Après le déjeuner, nous allâmes en flânant jusqu’au Musée, et dans la seconde salle, je tombai sur la toile de l’Annonciation d’Aix. Elle y était accrochée temporairement, parce qu’on faisait des travaux dans l’église de la Madeleine. Je me précipitai sur le bouquet dont Cendrars m’avait entretenu pendant une bonne partie du déjeuner. Pour découvrir que le peintre avait représenté avec autant d’amour que de minutie, non pas les végétaux vénéneux que m’avait décrits le poète, mais (plus innocemment) deux lys blancs, une campanule bleue et une rose rouge.
« Regardez, Cendrars ! » M’écriai-je.
Il se pencha, examina avec un œil stupéfait le bouquet que je lui désignai, se releva avec une expression souveraine d’indignation :
« Ah les salauds !s’écria-t-il : ils ont fait des repeints ! »
L’année suivante, après une journée à Aix en compagnie de Cendrars, il m’emmena boire à la fin de l’après-midi le verre des adieux dans un petit bar du cours Mirabeau. Il ne pouvait m’accompagner jusqu’à la gare, où j’allais prendre le train, mais avait décidé de faire un bout de chemin avec moi.
« Vous avez vu, me dit-il, le patron de ce petit bar devant lequel nous venons de passer ? C’est Charlot, un vieil ami à moi. Ah si nous avions eu le temps, j’aurais aimé que vous bavardiez avec lui ! C’est un personnage étonnant. Il est bistrot, mais il a en même temps la passion de l’archéologie, des vieilles pierres, de l’histoire. Pendant l’occupation, c’est lui qui a organisé l’évasion des résistants de la prison d’Aix. »
« Quelle évasion ? » demandai-je.
« Oh ! tous les journaux en ont parlé. On a même décoré Charlot après la Libération . Il était peut-être le seul aixois à connaître l’existence du souterrain creusé au Moyen Age, un souterrain qui réunissait le Palais de Justice à la place où avaient lieu les exécutions capitales. Charlot a réussi de sa cellule à en trouver le tracé, à creuser au bon endroit pendant des nuits avec ses camarades, et finalement à y faire passer douze personnes avec lui, qui attendaient d’être fusillées par les Allemands. Une nuit, ils ont filé et les Allemands ne les ont jamais rattrapés. »

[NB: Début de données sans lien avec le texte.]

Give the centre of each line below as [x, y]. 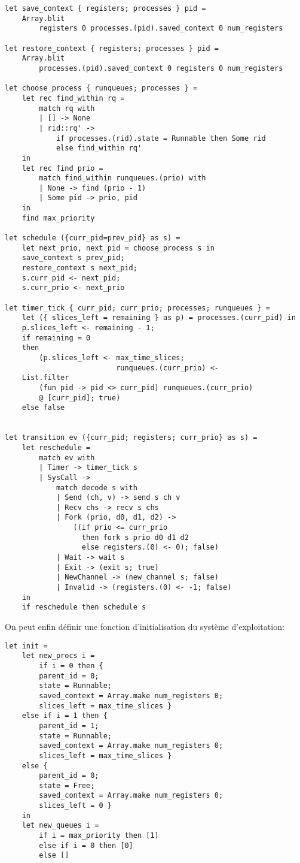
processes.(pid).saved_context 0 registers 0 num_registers [161, 68]
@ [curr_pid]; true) [80, 398]
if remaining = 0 [56, 338]
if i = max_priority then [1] [99, 836]
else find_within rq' [99, 148]
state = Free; [67, 785]
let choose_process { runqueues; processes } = [101, 88]
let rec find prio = [62, 168]
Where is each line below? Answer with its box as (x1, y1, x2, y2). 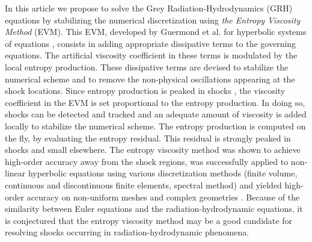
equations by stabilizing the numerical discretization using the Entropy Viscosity (5, 13, 301, 26)
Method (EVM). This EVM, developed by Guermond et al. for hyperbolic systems (5, 25, 307, 38)
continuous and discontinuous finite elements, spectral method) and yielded (5, 178, 282, 191)
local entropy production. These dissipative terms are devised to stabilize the (5, 60, 289, 73)
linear (5, 167, 26, 179)
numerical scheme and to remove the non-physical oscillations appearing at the (5, 72, 295, 85)
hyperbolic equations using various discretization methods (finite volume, (28, 167, 298, 179)
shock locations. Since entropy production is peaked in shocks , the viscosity (5, 84, 286, 97)
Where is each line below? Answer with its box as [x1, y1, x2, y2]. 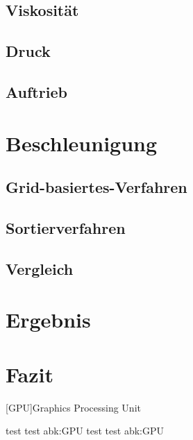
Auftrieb [6, 81, 67, 102]
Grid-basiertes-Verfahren [6, 176, 187, 198]
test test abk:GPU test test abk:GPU [6, 423, 164, 438]
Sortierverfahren [6, 217, 126, 238]
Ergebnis [6, 305, 91, 334]
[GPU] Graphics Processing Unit [6, 400, 141, 414]
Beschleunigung [6, 128, 158, 157]
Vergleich [6, 257, 74, 279]
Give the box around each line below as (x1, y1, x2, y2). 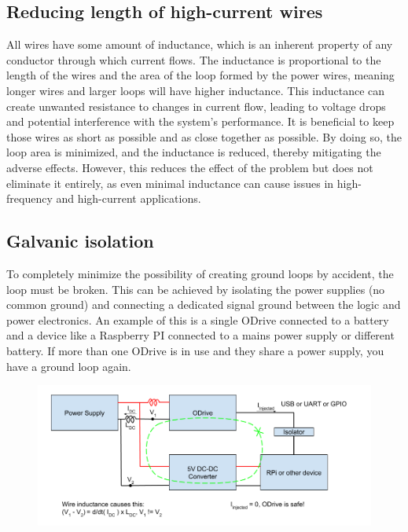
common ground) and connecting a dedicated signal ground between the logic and (6, 296, 401, 313)
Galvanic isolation (6, 229, 154, 253)
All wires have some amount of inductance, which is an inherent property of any (6, 36, 393, 53)
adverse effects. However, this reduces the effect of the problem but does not (6, 159, 373, 175)
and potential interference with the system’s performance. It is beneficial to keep (6, 113, 395, 130)
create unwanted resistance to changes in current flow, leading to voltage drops (6, 97, 386, 114)
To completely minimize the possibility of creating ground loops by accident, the (6, 265, 394, 281)
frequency (6, 190, 53, 207)
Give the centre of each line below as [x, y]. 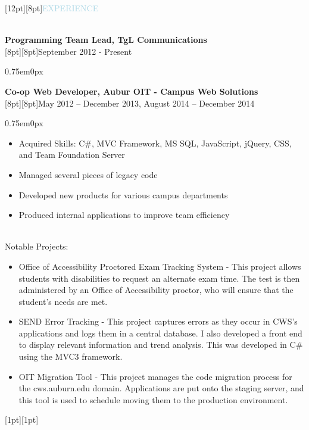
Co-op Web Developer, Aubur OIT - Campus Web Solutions [132, 91]
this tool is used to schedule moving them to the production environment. [153, 399]
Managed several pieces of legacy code [88, 174]
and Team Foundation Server [72, 155]
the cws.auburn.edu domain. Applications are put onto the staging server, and [161, 388]
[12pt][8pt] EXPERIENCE [52, 8]
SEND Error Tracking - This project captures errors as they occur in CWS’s [158, 321]
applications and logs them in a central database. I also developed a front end [160, 333]
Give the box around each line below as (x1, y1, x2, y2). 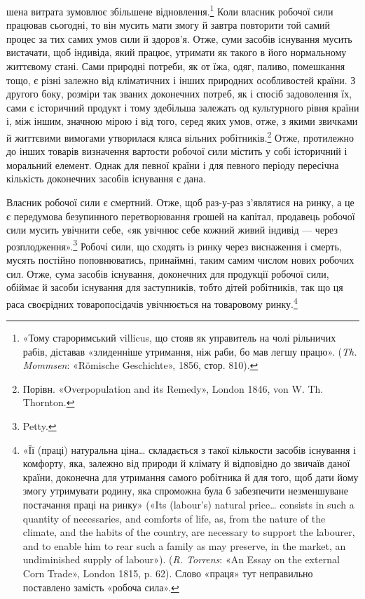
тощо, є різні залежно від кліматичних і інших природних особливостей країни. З (6, 72, 356, 87)
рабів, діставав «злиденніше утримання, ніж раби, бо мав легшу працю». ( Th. (22, 344, 357, 358)
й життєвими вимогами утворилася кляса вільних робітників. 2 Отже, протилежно (6, 128, 354, 144)
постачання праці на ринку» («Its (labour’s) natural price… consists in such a (22, 497, 354, 512)
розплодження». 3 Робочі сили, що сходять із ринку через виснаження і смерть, (6, 236, 342, 253)
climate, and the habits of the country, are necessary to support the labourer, (22, 525, 355, 539)
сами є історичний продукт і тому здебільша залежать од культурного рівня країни (6, 100, 359, 114)
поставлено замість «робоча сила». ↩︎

Je quittai Cendrars, arrivai à la gare, pour m’apercevoir que j’avais raté mon train. Schéhérazade ne donne pas la vertu d’exactitude à ceux qui l’écoutent. J’avais deux heures à tuer en attendant le prochain départ, et je décidai de retourner bavarder avec le nommé Charlot.
Il fut très aimable. Dommage : il n’avait jamais été en prison sous l’occupation. Il n’y avait malheureusement eu aucune évasion de la prison ni du Palais de Justice. Personne n’avait entendu parler du fameux souterrain qui réunissait la Conciergerie à la place des exécutions capitales.
Mais quoi ? Quel mal y avait-il là ? Cendrars avait été heureux deux heures. Je l’avais été avec lui..."

Propos rapportés par Claude Roy in Somme toute, anatomie du mensonge. Paris Gallimard.1976. Page 215-217.
Photo de Robert Doisneau: Blaise Cendrars et les Gitans d'Aix-en-Provence.
Cette citation de Claude Roy a été retrouvée par Bona Mangangu, citée sur son blog (cf liens ci-contre).

Commentaires

  • Merci pour cette note. Blaise, c'est un grand souvenir, un souvenir d'adolescence lorsque je lus pour la première fois Moravagine. Quel choc ! La puissance de l'écriture alliée à la force des images. D'une rare densité et d'une richesse inouïe quant à la narration. Un grand écrivain. Certains l'avait baptisé : le Céline de gauche. Curieuse comparaison car, vraiment, les univers sont si différents et puis… mais bon… je préfère briser là, car le reste c'est une autre histoire qui frappe à la porte de l'Histoire.